Reconstructing squamate biogeography in Afro-Arabia reveals the influence of a complex and dynamic geologic past

Data files

Apr 14, 2021 version files 5.06 MB
May 17, 2021 version files 16.14 MB

Abstract

The geographic distribution of biodiversity is central to understanding evolutionary biology. Paleogeographic and paleoclimatic histories often help to explain how biogeographic patterns unfold through time. However, such patterns are also influenced by a variety of other factors, such as lineage diversification, that may affect the probability of certain types of biogeographic events. The complex and well-known geologic and climatic history of Afro-Arabia, together with the extensive research on reptile systematics in the region, makes Afro-Arabian squamate communities an ideal system to investigate biogeographic patterns and their drivers. Here we reconstruct the phylogenetic relationships and the ancestral geographic distributions of several Afro-Arabian reptile clades (totaling 430 species) to estimate the number of dispersal, vicariance and range contraction events. We then compare the observed biogeographic history to a distribution of simulated biogeographic events based on the empirical phylogeny and the best-fit model. This allows us to identify periods in the past where the observed biogeographic history was likely shaped by forces beyond the ones included in the model.

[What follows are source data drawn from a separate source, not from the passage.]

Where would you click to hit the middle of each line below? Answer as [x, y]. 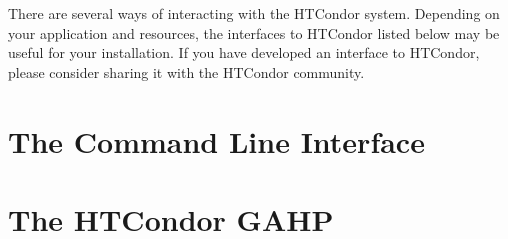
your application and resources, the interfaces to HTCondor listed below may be [254, 32]
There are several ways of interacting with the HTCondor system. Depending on [254, 13]
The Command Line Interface [216, 140]
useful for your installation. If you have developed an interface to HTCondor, [244, 52]
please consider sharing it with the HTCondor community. [186, 71]
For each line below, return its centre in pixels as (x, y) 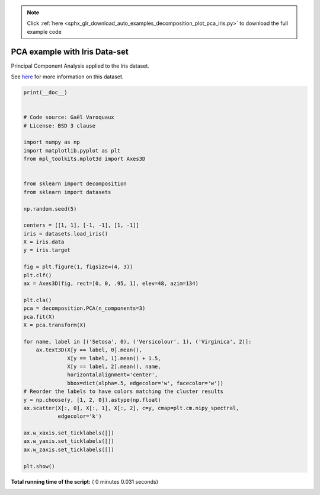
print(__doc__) (45, 93)
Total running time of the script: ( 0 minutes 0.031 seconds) (84, 481)
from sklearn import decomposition (75, 184)
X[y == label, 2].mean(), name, (114, 366)
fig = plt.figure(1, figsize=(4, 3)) (78, 267)
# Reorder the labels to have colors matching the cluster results (124, 391)
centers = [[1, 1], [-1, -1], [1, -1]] (81, 225)
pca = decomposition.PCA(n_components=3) (84, 308)
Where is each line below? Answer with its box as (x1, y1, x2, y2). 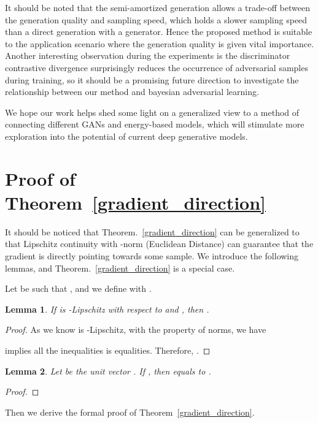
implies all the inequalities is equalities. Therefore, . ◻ (5, 344, 211, 356)
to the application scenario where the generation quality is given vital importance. (5, 37, 314, 50)
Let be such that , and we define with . (5, 282, 152, 295)
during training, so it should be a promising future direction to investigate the (5, 73, 299, 86)
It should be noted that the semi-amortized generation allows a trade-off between (5, 1, 310, 13)
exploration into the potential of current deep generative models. (5, 129, 248, 142)
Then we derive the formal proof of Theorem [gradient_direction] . (5, 405, 255, 418)
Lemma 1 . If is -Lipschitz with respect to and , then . (5, 302, 209, 315)
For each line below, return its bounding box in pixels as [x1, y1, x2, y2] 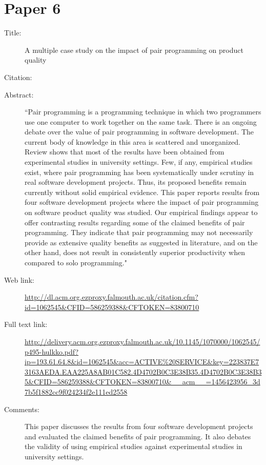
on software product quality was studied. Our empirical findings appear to [25, 207, 258, 218]
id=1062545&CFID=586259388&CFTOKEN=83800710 [25, 301, 199, 312]
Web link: [4, 274, 34, 285]
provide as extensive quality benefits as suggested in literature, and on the [25, 237, 258, 247]
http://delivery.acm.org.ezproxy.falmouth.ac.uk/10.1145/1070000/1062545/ [25, 336, 260, 346]
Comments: [4, 403, 39, 414]
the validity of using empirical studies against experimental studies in [25, 441, 242, 452]
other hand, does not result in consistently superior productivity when [25, 247, 245, 258]
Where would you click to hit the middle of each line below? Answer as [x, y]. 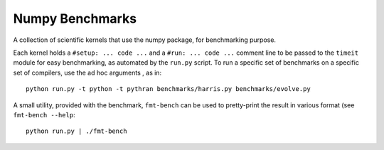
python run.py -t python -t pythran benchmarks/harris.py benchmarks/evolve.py [168, 89]
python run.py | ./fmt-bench [76, 131]
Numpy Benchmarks [75, 18]
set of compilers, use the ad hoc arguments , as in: [87, 73]
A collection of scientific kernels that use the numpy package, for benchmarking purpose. [145, 40]
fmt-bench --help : [44, 114]
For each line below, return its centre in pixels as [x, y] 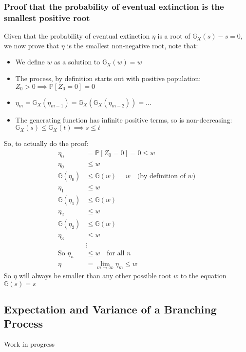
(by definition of [161, 176]
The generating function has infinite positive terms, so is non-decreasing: [124, 119]
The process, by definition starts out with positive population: [108, 78]
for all [116, 253]
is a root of [174, 36]
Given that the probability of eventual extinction [77, 36]
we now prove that [32, 45]
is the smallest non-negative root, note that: [132, 45]
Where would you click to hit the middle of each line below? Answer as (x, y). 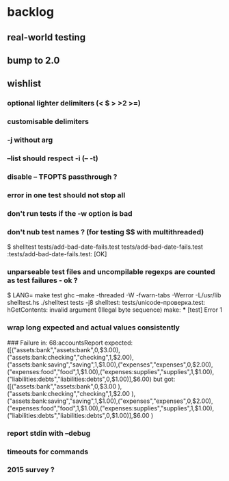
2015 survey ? (31, 470)
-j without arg (30, 140)
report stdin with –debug (49, 433)
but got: (164, 379)
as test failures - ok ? (42, 280)
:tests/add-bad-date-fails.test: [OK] (57, 254)
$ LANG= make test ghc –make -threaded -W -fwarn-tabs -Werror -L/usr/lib (114, 295)
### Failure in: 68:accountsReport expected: (70, 343)
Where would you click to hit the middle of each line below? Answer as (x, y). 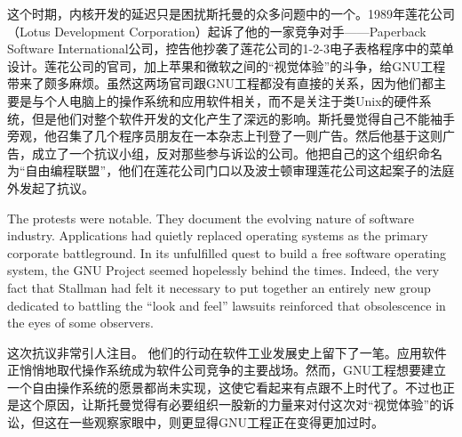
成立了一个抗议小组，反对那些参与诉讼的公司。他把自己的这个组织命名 (237, 153)
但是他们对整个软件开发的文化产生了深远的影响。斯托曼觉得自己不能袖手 (243, 118)
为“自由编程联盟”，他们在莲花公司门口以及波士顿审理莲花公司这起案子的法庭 (231, 170)
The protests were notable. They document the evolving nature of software (211, 218)
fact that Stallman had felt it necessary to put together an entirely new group (219, 287)
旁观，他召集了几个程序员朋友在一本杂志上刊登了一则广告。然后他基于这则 (225, 136)
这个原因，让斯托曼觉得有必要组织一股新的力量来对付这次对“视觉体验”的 (231, 405)
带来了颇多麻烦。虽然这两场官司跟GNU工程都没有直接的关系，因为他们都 (220, 83)

We find an increase in vicariance following the Oligocene, most likely caused by the fragmentation of the Afro-Arabian plate. In contrast, we did not find differences between observed and expected dispersal and range contraction levels. This is consistent with diversification enhanced by environmental processes and with the establishment of a dispersal corridor connecting Africa, Arabia and Eurasia since the middle Miocene. Finally, here we show that our novel approach is useful to pinpoint events in the evolutionary history of lineages that might reflect external forces not predicted by the underlying biogeographic model.